第21章
容玉愣住。
李稷目光似线, 一根根交织在她身上,待把她看得面红过耳了,才看回面前的羹汤,舀起一匙, 笑着道:“夫人蕙质兰心, 待人真诚, 体贴入微,这样的女子,世上应当少有男子不钟情吧?”
容玉心说他原是这层意思,可这褒奖的话乍一听起来,委实令人心慌意乱。
“人非完人, 我也有诸多缺点,并不如你所说的那样好。”容玉客套地谦虚了一句,随后补充道,“你受表兄所托,一次次帮衬容家, 于我而言乃是恩人, 我待你体贴些, 也是应该的。”

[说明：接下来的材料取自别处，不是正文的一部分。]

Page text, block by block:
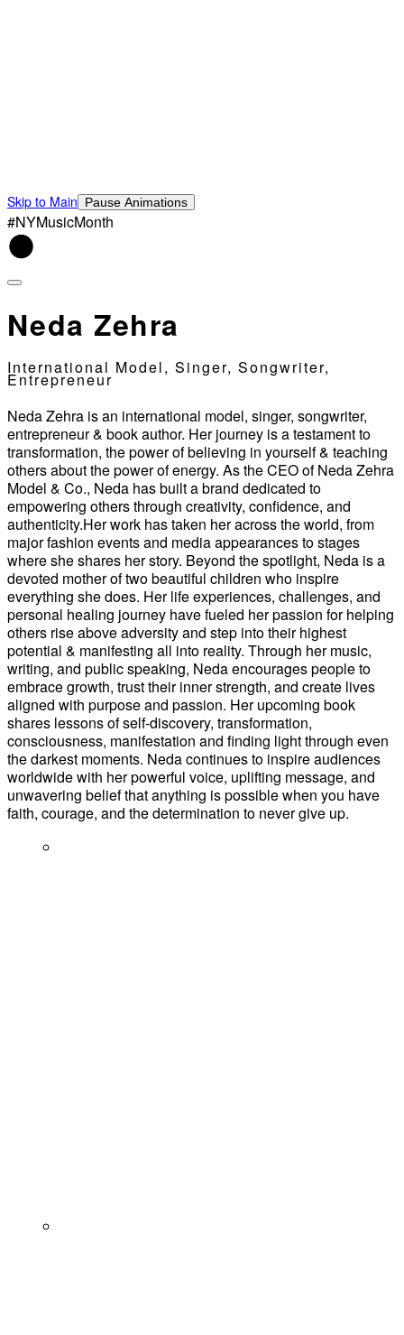
Skip to Main Pause Animations
#NYMusicMonth
Neda Zehra
International Model, Singer, Songwriter,
Entrepreneur
Neda Zehra is an international model, singer, songwriter,
entrepreneur & book author. Her journey is a testament to
transformation, the power of believing in yourself & teaching
others about the power of energy. As the CEO of Neda Zehra
Model & Co., Neda has built a brand dedicated to
empowering others through creativity, confidence, and
authenticity.Her work has taken her across the world, from
major fashion events and media appearances to stages
where she shares her story. Beyond the spotlight, Neda is a
devoted mother of two beautiful children who inspire
everything she does. Her life experiences, challenges, and
personal healing journey have fueled her passion for helping
others rise above adversity and step into their highest
potential & manifesting all into reality. Through her music,
writing, and public speaking, Neda encourages people to
embrace growth, trust their inner strength, and create lives
aligned with purpose and passion. Her upcoming book
shares lessons of self-discovery, transformation,
consciousness, manifestation and finding light through even
the darkest moments. Neda continues to inspire audiences
worldwide with her powerful voice, uplifting message, and
unwavering belief that anything is possible when you have
faith, courage, and the determination to never give up.

李稷唇角那点笑痕悄然淡了, 默不作声地低头喝汤, 容玉得以问起先前被他岔开的疑惑:“崔九少爷也是来寺内备考春闱的?”
“唔。”他含糊应一声。
容玉腹诽这京城内的公子哥也是稀奇, 一个个声名狼藉的, 随便扒拉一个出来却都是考过了乡试的举人。
大燕科举,纵使是头一关,那也是过五关斩六将的较量,多少读书人熬白了头才考得个秀才,这俩倒好, 不过二十出头,便齐齐地顶着“纨绔”的头衔做了举人,说出去,真是要气死天下书生。
“各省乡试的试题难度不尽相同,去年京师的那套题是历年最易考的一套。这儿毕竟是国都,各大书院云集,每届乡试揭榜,登第的考生名额也要多过外省许多。”李稷似是读出了容玉的心声,慢悠悠解释道。
容玉恍然,换言之,便是在京城参加乡试比在外省容易。
“崔九少爷是去年参加的乡试?”
“嗯。”
“那你考的那一年,试题难否?”
李稷十六岁高中,算起来,是六年前参加乡试的。
李稷佯装沉思,道:“那年的试题是内阁大学士陶老亲自命的,乃大燕有史以来最难考的一次。”
容玉不由微微睁大了眼睛,道:“那……你列第几名次?”
“第一。”
容玉一时舌桥不下。
要知兄长容岐从小发奋苦读,去年在京师这一届所谓最简单的乡试中也只考了第三,表兄方元青则屈居第八。李稷刚过束发之年,便能在京师最难考的一届乡试中拔得头筹,这等资质,乃是何等奇才?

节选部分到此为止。